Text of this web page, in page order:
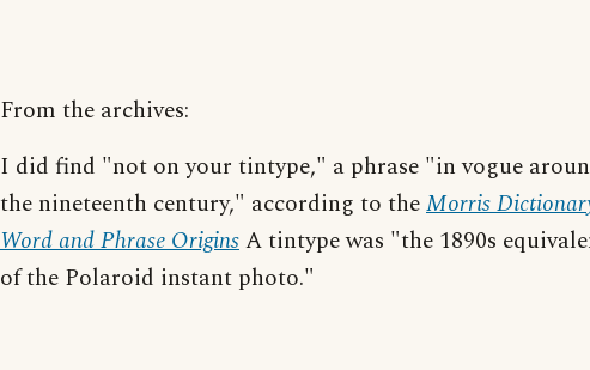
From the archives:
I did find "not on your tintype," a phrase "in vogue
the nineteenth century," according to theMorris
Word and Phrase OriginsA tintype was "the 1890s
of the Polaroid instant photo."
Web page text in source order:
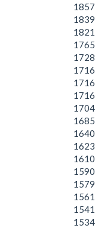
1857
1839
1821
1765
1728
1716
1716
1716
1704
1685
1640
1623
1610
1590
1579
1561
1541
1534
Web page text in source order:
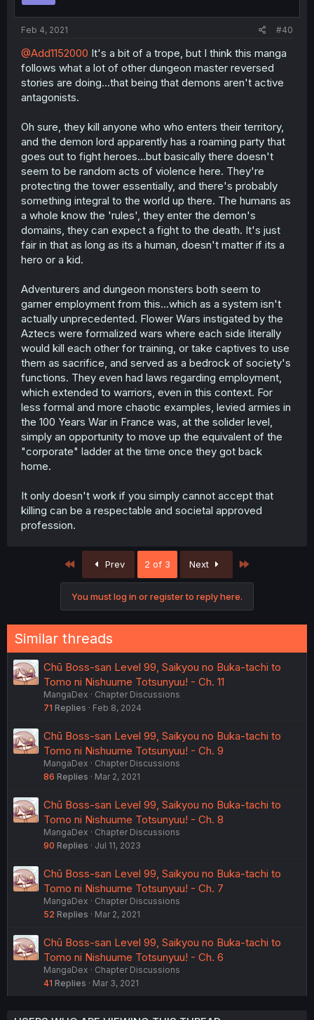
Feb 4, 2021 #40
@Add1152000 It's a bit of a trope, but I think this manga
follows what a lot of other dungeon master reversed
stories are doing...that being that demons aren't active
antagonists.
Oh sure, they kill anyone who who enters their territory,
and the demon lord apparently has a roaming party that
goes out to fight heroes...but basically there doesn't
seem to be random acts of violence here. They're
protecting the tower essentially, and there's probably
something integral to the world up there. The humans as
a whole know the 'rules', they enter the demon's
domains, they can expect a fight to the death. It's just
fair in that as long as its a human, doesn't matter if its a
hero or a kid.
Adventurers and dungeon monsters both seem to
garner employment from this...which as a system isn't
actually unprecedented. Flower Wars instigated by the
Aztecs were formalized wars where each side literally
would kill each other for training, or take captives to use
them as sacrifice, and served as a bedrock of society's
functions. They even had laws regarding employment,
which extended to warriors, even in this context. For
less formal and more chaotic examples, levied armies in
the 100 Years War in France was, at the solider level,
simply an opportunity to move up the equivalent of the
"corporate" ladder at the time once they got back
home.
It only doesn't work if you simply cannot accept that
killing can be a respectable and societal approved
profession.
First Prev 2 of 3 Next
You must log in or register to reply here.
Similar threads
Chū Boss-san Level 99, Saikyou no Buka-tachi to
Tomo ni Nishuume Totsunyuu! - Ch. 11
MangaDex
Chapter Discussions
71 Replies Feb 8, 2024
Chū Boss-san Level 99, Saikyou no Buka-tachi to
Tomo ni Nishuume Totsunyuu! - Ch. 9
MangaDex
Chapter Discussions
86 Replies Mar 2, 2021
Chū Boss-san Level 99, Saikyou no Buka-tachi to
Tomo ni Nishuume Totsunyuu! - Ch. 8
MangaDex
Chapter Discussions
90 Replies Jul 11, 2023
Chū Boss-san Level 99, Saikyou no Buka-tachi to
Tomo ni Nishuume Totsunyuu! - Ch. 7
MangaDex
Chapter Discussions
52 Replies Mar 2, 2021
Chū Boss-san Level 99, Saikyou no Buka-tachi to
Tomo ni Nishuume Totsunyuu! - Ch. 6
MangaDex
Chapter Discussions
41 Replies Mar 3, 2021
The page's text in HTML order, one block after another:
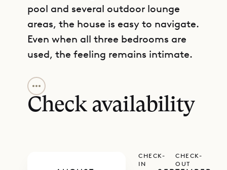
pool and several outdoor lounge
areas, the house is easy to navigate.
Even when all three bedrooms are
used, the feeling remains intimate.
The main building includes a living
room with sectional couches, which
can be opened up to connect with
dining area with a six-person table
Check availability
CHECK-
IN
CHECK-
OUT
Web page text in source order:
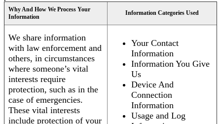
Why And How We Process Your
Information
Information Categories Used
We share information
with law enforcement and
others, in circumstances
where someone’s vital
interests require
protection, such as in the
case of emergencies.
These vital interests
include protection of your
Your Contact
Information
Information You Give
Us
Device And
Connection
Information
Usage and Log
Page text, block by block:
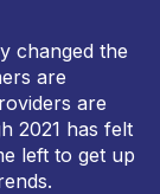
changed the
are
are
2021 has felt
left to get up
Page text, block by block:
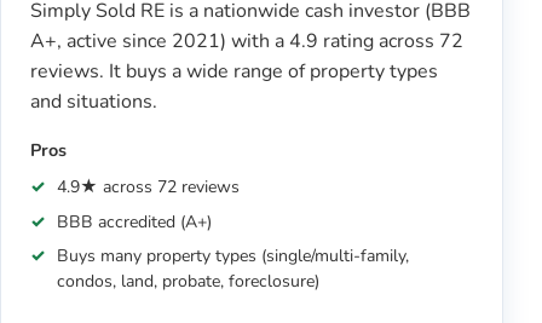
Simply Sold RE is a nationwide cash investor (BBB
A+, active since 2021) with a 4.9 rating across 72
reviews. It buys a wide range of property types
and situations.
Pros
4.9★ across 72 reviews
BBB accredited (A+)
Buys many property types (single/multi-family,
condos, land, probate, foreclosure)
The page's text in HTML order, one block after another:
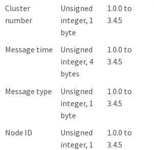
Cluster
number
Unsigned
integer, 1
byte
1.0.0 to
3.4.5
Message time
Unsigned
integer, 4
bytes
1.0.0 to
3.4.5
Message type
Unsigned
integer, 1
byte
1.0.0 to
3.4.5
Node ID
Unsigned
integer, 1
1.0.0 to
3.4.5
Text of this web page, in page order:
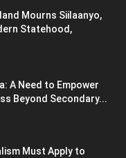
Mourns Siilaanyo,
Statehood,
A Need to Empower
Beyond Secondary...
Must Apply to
══════
• WHAT THE TASK REQUIRES: Everything from the first line of the listing above through the line that contains "think this manga" is to be restated word for word, minus the pictures.

• RESPONSE BOX:
Text of this web page, in page order:
From the archives:
I did find "not on your tintype," a phrase "in vogue
the nineteenth century," according to theMorris
Word and Phrase OriginsA tintype was "the 1890s
of the Polaroid instant photo."
Web page text in source order:
1857
1839
1821
1765
1728
1716
1716
1716
1704
1685
1640
1623
1610
1590
1579
1561
1541
1534
Web page text in source order:
Feb 4, 2021 #40
@Add1152000 It's a bit of a trope, but I think this manga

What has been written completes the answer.